[WHAT TO WORK ON]: Within the entries that follow, show each line where the word "Finding" occurs.

[SOURCE MATERIAL]:
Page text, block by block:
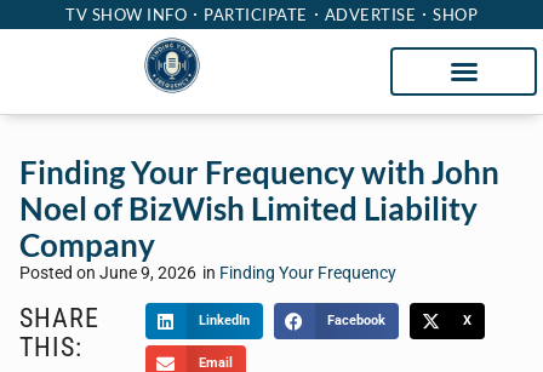
TV SHOW INFO PARTICIPATE ADVERTISE SHOP
Finding Your Frequency with John
Noel of BizWish Limited Liability
Company
Posted on June 9, 2026 in Finding Your Frequency
SHARE
THIS:
LinkedIn Facebook X
Email

[RESPONSE TO THE TASK]:
Finding Your Frequency with John
Posted on June 9, 2026 in Finding Your Frequency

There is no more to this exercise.